LandSegmenter: Towards a Flexible Foundation Model for Land Use and Land Cover Mapping
Chenying Liu, Wei Huang, Xiao Xiang Zhu
TL;DR
LandSegmenter tackles the generalization bottleneck in LULC mapping by introducing a task-specific foundation model trained with a large weakly labeled LAS dataset, enabling flexible multi-modal inputs and adaptive outputs. It combines an RS-adaptive encoder, a GeoRSCLIP-based text prompter, and a vision-text decoder with an AFM and high-frequency/spectral enhancements, along with a confidence-guided fusion strategy to bolster zero-shot performance. Key contributions include constructing LAS (≈150k samples across eight subsets with ~80% weak labels), designing a three-part LandSegmenter architecture, and demonstrating strong zero-shot and fine-tuning results across six diverse LULC datasets.
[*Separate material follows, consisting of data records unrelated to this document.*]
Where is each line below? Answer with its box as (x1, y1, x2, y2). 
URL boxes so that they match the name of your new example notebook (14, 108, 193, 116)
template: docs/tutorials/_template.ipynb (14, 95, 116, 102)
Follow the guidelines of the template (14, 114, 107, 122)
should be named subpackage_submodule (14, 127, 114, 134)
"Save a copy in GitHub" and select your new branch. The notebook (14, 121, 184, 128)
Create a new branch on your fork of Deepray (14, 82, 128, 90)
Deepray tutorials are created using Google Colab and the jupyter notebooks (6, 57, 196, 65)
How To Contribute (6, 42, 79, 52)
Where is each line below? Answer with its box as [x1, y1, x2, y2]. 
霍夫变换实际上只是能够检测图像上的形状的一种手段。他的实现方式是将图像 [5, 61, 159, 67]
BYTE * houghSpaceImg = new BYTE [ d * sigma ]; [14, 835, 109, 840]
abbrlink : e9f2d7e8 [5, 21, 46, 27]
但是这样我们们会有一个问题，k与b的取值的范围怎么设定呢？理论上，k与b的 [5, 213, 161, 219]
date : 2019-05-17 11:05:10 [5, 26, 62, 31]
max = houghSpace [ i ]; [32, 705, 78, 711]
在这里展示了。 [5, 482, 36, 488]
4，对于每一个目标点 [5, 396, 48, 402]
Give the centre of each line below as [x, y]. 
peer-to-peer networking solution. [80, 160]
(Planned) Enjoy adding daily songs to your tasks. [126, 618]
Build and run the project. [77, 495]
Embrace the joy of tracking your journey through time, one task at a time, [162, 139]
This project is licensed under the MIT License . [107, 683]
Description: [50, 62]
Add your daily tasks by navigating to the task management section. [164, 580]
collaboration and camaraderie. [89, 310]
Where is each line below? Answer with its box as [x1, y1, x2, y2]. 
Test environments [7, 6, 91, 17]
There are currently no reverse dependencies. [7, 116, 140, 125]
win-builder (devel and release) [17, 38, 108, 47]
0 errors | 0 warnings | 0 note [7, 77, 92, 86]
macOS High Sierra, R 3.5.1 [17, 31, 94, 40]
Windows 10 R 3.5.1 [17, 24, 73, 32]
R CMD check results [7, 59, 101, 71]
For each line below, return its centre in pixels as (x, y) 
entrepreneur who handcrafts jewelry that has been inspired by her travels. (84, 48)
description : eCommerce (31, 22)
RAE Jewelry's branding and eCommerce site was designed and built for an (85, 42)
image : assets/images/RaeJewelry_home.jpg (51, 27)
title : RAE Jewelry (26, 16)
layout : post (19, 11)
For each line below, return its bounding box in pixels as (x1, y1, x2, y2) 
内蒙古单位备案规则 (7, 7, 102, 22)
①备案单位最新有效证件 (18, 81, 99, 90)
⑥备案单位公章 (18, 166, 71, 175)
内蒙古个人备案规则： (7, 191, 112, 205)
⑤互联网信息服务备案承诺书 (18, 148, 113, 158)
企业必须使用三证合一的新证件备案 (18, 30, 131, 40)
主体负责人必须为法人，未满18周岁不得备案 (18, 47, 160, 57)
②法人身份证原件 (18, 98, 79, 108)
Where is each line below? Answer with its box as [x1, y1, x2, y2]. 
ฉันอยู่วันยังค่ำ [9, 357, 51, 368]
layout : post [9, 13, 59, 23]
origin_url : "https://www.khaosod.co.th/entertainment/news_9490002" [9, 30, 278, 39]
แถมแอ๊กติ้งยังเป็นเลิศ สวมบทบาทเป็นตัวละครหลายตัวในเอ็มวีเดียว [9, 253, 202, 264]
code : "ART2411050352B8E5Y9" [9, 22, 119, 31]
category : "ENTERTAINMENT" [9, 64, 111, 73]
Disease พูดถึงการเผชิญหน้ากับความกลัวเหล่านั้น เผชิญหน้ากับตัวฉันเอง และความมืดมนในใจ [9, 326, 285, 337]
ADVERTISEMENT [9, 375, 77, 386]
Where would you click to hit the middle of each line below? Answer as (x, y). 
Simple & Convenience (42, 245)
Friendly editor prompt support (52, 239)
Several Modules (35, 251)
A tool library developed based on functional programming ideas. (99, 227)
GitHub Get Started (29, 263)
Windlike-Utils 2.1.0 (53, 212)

The approach highlights the practical value of weak supervision for scaling task-specific FMs in Earth observation and provides a pathway toward flexible, semantically aware LULC mapping with reduced labeling burden.
Abstract
Land Use and Land Cover (LULC) mapping is a fundamental task in Earth Observation (EO). However, current LULC models are typically developed for a specific modality and a fixed class taxonomy, limiting their generability and broader applicability. Recent advances in foundation models (FMs) offer promising opportunities for building universal models. Yet, task-agnostic FMs often require fine-tuning for downstream applications, whereas task-specific FMs rely on massive amounts of labeled data for training, which is costly and impractical in the remote sensing (RS) domain. To address these challenges, we propose LandSegmenter, an LULC FM framework that resolves three-stage challenges at the input, model, and output levels. From the input side, to alleviate the heavy demand on labeled data for FM training, we introduce LAnd Segment (LAS), a large-scale, multi-modal, multi-source dataset built primarily with globally sampled weak labels from existing LULC products. LAS provides a scalable, cost-effective alternative to manual annotation, enabling large-scale FM training across diverse LULC domains. For model architecture, LandSegmenter integrates an RS-specific adapter for cross-modal feature extraction and a text encoder for semantic awareness enhancement. At the output stage, we introduce a class-wise confidence-guided fusion strategy to mitigate semantic omissions and further improve LandSegmenter's zero-shot performance. We evaluate LandSegmenter on six precisely annotated LULC datasets spanning diverse modalities and class taxonomies. Extensive transfer learning and zero-shot experiments demonstrate that LandSegmenter achieves competitive or superior performance, particularly in zero-shot settings when transferred to unseen datasets. These results highlight the efficacy of our proposed framework and the utility of weak supervision for building task-specific FMs.